* Task directions: Print exactly the lines from the one containing "PRODUKTSPEZIFIKATION" through the last line of the entries below; the pictures stay out of the copy.

* Input records:
# # # #
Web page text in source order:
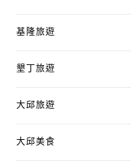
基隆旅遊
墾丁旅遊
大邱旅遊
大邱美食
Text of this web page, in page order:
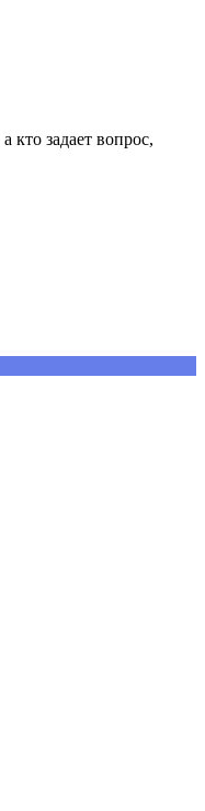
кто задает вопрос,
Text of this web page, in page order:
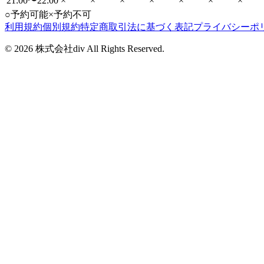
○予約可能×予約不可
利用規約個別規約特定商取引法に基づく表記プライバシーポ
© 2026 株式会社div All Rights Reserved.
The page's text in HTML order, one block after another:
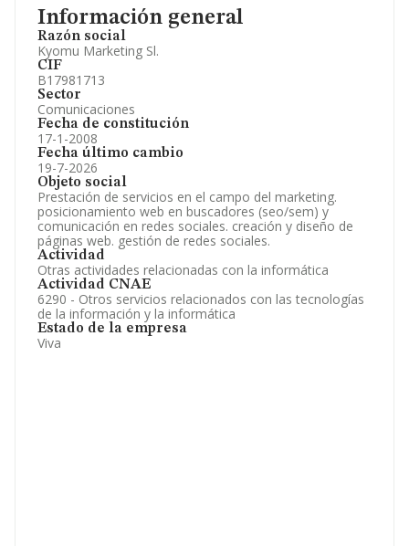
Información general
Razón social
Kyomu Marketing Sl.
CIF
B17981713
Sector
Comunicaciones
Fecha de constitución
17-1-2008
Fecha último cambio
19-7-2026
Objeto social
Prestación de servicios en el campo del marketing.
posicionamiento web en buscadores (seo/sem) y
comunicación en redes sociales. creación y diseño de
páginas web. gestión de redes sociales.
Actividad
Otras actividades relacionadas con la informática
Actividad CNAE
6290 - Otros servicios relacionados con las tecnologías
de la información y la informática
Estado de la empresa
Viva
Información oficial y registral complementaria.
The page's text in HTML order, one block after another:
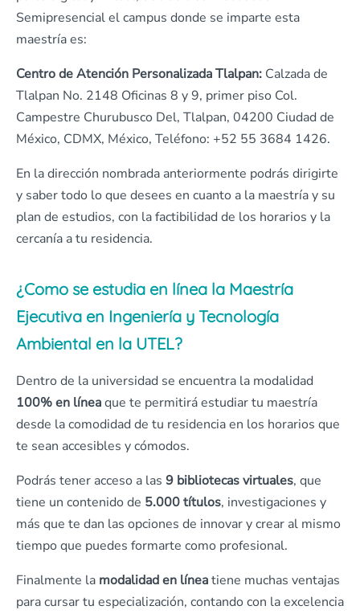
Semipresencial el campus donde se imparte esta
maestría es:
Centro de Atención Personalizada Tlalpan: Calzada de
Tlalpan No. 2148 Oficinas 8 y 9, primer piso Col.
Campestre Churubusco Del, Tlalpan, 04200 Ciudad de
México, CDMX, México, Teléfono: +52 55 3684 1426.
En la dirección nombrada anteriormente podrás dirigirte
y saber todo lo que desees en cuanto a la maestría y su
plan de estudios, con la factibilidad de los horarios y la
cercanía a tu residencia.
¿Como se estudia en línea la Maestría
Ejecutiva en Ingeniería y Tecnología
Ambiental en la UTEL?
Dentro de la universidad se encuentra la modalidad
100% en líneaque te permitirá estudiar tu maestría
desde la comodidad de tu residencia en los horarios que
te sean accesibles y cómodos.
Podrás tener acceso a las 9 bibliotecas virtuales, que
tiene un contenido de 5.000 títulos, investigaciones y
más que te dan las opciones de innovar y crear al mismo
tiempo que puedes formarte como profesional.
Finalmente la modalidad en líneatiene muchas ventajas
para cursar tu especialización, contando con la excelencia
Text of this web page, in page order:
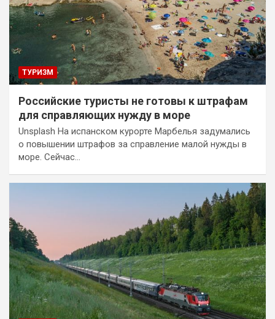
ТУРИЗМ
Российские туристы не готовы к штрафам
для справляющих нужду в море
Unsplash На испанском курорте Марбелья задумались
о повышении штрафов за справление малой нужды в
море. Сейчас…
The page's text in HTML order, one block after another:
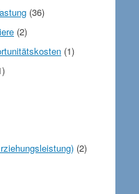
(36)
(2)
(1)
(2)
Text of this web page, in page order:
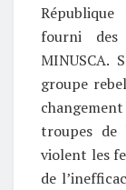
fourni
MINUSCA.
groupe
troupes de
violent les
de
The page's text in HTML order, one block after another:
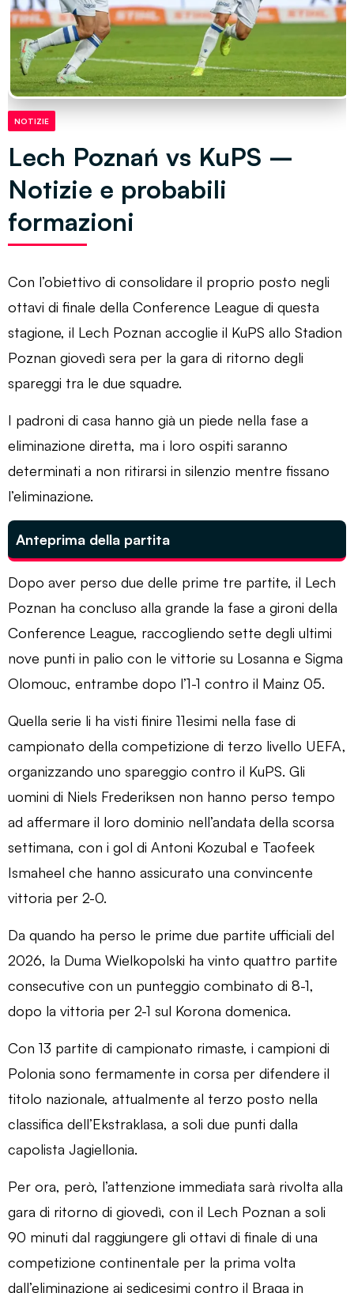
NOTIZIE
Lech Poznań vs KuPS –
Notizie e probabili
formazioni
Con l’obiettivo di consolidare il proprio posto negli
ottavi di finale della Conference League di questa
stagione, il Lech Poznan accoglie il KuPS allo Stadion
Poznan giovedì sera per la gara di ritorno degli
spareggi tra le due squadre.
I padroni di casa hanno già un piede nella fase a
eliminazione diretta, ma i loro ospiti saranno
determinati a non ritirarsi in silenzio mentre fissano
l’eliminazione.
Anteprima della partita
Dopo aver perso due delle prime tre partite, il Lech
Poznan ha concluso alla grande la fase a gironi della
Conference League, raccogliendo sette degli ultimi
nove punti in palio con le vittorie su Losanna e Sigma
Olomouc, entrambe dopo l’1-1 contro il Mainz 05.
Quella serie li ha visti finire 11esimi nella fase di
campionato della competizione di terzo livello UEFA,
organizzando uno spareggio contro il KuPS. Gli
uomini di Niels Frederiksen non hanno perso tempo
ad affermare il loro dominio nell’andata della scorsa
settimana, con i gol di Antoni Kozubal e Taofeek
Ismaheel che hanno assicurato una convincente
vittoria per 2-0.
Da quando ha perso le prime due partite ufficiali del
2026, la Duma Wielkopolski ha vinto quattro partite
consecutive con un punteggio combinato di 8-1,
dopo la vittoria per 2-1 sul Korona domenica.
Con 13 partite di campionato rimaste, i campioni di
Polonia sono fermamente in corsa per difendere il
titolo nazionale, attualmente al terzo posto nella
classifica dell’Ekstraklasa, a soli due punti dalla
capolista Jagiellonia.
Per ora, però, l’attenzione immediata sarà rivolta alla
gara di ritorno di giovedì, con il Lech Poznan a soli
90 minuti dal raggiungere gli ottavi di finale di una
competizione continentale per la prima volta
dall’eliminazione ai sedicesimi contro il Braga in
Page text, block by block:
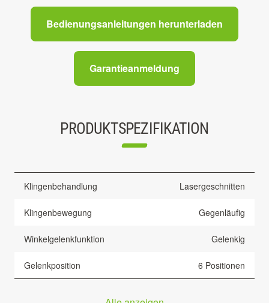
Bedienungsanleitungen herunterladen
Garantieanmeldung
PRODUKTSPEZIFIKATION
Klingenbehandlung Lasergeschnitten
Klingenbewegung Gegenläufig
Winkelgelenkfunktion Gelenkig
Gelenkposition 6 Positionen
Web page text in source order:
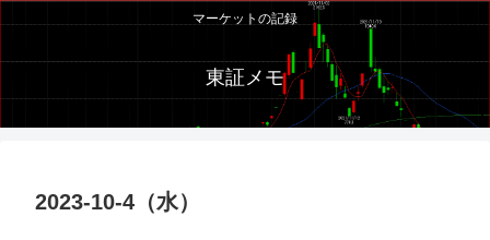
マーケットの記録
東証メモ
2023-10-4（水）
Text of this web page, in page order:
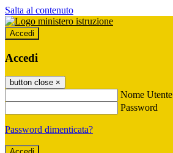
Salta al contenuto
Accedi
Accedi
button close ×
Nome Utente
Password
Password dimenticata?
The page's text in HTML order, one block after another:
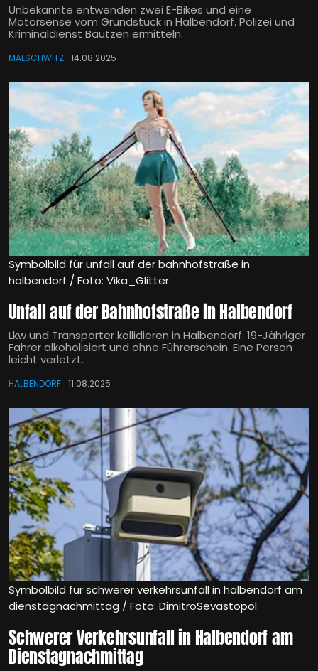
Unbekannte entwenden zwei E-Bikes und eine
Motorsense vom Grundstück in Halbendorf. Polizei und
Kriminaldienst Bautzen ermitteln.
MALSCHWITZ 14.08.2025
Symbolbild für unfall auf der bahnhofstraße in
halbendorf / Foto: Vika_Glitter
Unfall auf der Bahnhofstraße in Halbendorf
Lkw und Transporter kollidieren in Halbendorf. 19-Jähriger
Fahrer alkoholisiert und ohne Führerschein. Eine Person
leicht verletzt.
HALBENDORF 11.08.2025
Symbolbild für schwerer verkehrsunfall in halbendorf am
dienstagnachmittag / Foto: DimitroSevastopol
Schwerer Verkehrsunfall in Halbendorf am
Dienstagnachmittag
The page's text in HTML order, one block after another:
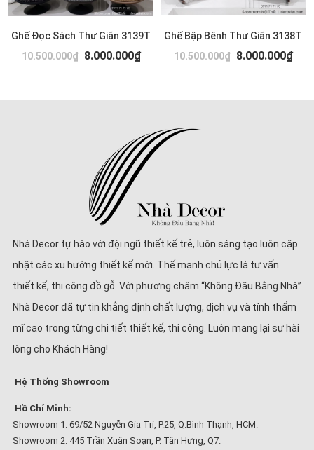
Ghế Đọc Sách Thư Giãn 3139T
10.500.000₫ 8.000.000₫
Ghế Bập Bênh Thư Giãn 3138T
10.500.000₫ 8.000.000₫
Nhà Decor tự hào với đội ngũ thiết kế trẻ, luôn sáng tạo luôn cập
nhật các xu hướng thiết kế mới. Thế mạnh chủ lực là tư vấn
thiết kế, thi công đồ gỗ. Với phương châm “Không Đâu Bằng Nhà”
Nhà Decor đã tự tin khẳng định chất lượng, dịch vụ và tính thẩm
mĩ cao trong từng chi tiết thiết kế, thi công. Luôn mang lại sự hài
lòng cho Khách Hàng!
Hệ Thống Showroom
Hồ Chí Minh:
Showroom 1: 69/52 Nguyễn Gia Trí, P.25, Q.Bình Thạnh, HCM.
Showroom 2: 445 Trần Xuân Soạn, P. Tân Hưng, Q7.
# # # #
* Solution:
PRODUKTSPEZIFIKATION
Klingenbehandlung Lasergeschnitten
Klingenbewegung Gegenläufig
Winkelgelenkfunktion Gelenkig
Gelenkposition 6 Positionen
Web page text in source order:
マーケットの記録
東証メモ
2023-10-4（水）
Text of this web page, in page order:
Salta al contenuto
Accedi
Accedi
button close ×
Nome Utente
Password
Password dimenticata?
The page's text in HTML order, one block after another:
Unbekannte entwenden zwei E-Bikes und eine
Motorsense vom Grundstück in Halbendorf. Polizei und
Kriminaldienst Bautzen ermitteln.
MALSCHWITZ 14.08.2025
Symbolbild für unfall auf der bahnhofstraße in
halbendorf / Foto: Vika_Glitter
Unfall auf der Bahnhofstraße in Halbendorf
Lkw und Transporter kollidieren in Halbendorf. 19-Jähriger
Fahrer alkoholisiert und ohne Führerschein. Eine Person
leicht verletzt.
HALBENDORF 11.08.2025
Symbolbild für schwerer verkehrsunfall in halbendorf am
dienstagnachmittag / Foto: DimitroSevastopol
Schwerer Verkehrsunfall in Halbendorf am
Dienstagnachmittag
The page's text in HTML order, one block after another:
Ghế Đọc Sách Thư Giãn 3139T
10.500.000₫ 8.000.000₫
Ghế Bập Bênh Thư Giãn 3138T
10.500.000₫ 8.000.000₫
Nhà Decor tự hào với đội ngũ thiết kế trẻ, luôn sáng tạo luôn cập
nhật các xu hướng thiết kế mới. Thế mạnh chủ lực là tư vấn
thiết kế, thi công đồ gỗ. Với phương châm “Không Đâu Bằng Nhà”
Nhà Decor đã tự tin khẳng định chất lượng, dịch vụ và tính thẩm
mĩ cao trong từng chi tiết thiết kế, thi công. Luôn mang lại sự hài
lòng cho Khách Hàng!
Hệ Thống Showroom
Hồ Chí Minh:
Showroom 1: 69/52 Nguyễn Gia Trí, P.25, Q.Bình Thạnh, HCM.
Showroom 2: 445 Trần Xuân Soạn, P. Tân Hưng, Q7.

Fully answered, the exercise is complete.